# 🚀 GTM Step 2: Temporal + Image + Google Trends

## 📚 특강 2단계: 이미지 정보 추가
- **사용 모달리티**: Temporal Features + **Image Features** + Google Trends
- **목적**: 시각적 정보를 활용한 매출 예측 성능 향상
- **학습 목표**: 
  - CNN을 통한 이미지 특성 추출
  - Multi-modal 특성 융합 (Temporal + Visual)
  - ResNet50을 사용한 전이학습

## 1. 📦 패키지 설치 및 import

In [None]:
# 패키지 설치
!pip install lightning --upgrade --quiet
!pip install transformers scikit-learn pillow --quiet

# Import
import math
import os
import torch
import torch.nn as nn
import torch.nn.functional as F
import lightning as L
import pandas as pd
import numpy as np
from tqdm import tqdm
from PIL import Image, ImageFile
from torch.utils.data import DataLoader, TensorDataset
from torchvision.transforms import Resize, ToTensor, Normalize, Compose
from torchvision import models  # ResNet50 사용
from sklearn.preprocessing import MinMaxScaler
from transformers import Adafactor
from pathlib import Path
import warnings
warnings.filterwarnings('ignore')

ImageFile.LOAD_TRUNCATED_IMAGES = True

# Google Drive 마운트
from google.colab import drive
drive.mount('/content/drive')

print(f"✅ PyTorch: {torch.__version__}")
print(f"✅ Lightning: {L.__version__}")
print(f"✅ CUDA 사용 가능: {torch.cuda.is_available()}")
if torch.cuda.is_available():
    print(f"✅ GPU: {torch.cuda.get_device_name(0)}")

## 2. 🧠 모델 컴포넌트 정의
### 2단계에서는 이미지 인코더 추가

In [None]:
# 기본 모듈들 (1단계와 동일)
class PositionalEncoding(nn.Module):
    def __init__(self, d_model, dropout=0.1, max_len=52):
        super(PositionalEncoding, self).__init__()
        self.dropout = nn.Dropout(p=dropout)
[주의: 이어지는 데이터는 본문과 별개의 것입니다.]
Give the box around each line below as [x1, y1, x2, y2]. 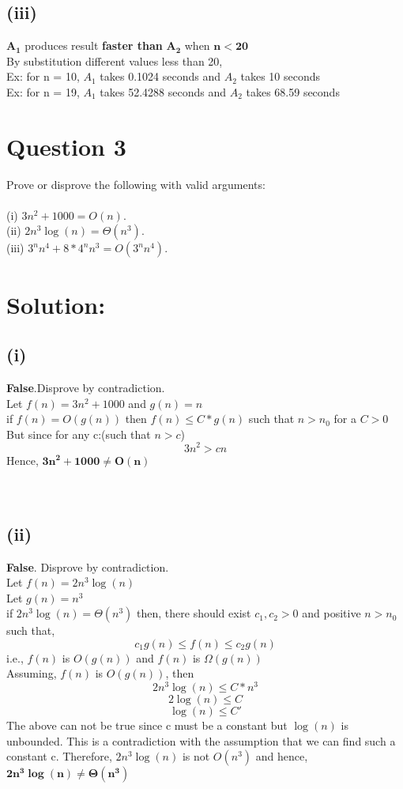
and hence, [255, 748, 308, 764]
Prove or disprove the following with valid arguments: [6, 176, 266, 192]
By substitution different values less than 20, [6, 52, 223, 69]
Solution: [6, 288, 106, 320]
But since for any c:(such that [6, 425, 151, 442]
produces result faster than [24, 37, 163, 54]
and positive [302, 605, 361, 621]
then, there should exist [137, 605, 251, 621]
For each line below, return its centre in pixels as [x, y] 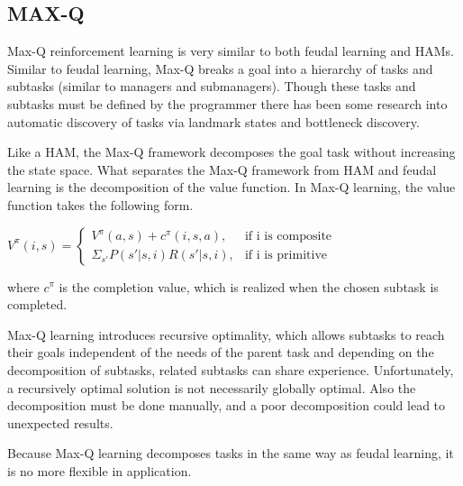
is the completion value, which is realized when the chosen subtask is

        pe = torch.zeros(max_len, d_model)
        position = torch.arange(0, max_len, dtype=torch.float).unsqueeze(1)
        div_term = torch.exp(torch.arange(0, d_model, 2).float() * (-math.log(10000.0) / d_model))
        pe[:, 0::2] = torch.sin(position * div_term)
        pe[:, 1::2] = torch.cos(position * div_term)
        pe = pe.unsqueeze(0).transpose(0, 1)
        self.register_buffer('pe', pe)

    def forward(self, x):
        x = x + self.pe[:x.size(0), :]
        return self.dropout(x)

class TimeDistributed(nn.Module):
    def __init__(self, module, batch_first=True):
        super(TimeDistributed, self).__init__()
        self.module = module
        self.batch_first = batch_first

    def forward(self, x):
        if len(x.size()) <= 2:
            return self.module(x)

        x_reshape = x.contiguous().view(-1, x.size(-1))  
        y = self.module(x_reshape)

        if self.batch_first:
            y = y.contiguous().view(x.size(0), -1, y.size(-1))
        else:
            y = y.view(-1, x.size(1), y.size(-1))

        return y

print("✅ 기본 모듈 정의 완료")

In [None]:
# 2단계: Dummy + Image + GTrends 인코더
class DummyEmbedder(nn.Module):
    """시간 정보 (날짜) 임베딩"""
    def __init__(self, embedding_dim):
        super().__init__()
        self.embedding_dim = embedding_dim
        self.day_embedding = nn.Linear(1, embedding_dim)
        self.week_embedding = nn.Linear(1, embedding_dim)
        self.month_embedding = nn.Linear(1, embedding_dim)
        self.year_embedding = nn.Linear(1, embedding_dim)
        self.dummy_fusion = nn.Linear(embedding_dim*4, embedding_dim)
        self.dropout = nn.Dropout(0.2)

    def forward(self, temporal_features):
        d, w, m, y = temporal_features[:, 0].unsqueeze(1), temporal_features[:, 1].unsqueeze(1), \
            temporal_features[:, 2].unsqueeze(1), temporal_features[:, 3].unsqueeze(1)
        d_emb, w_emb, m_emb, y_emb = self.day_embedding(d), self.week_embedding(w), self.month_embedding(m), self.year_embedding(y)
        temporal_embeddings = self.dummy_fusion(torch.cat([d_emb, w_emb, m_emb, y_emb], dim=1))
        temporal_embeddings = self.dropout(temporal_embeddings)
        return temporal_embeddings

class ImageEmbedder(nn.Module):
    """이미지 특성 추출 (ResNet50 사용)"""
    def __init__(self):
        super().__init__()
        # ResNet50 사전 훈련된 모델 사용
        resnet = models.resnet50(pretrained=True)
        modules = list(resnet.children())[:-2]  # 마지막 2개 레이어 제거
        self.resnet = nn.Sequential(*modules)
        
        # 모든 ResNet 파라미터를 trainable로 설정
        for p in self.resnet.parameters():
            p.requires_grad = True
        
    def forward(self, images):        
        img_embeddings = self.resnet(images)  # [batch_size, 2048, 8, 8]
        size = img_embeddings.size()
        out = img_embeddings.view(*size[:2],-1)
        return out.view(*size).contiguous()  # [batch_size, 2048, 8, 8]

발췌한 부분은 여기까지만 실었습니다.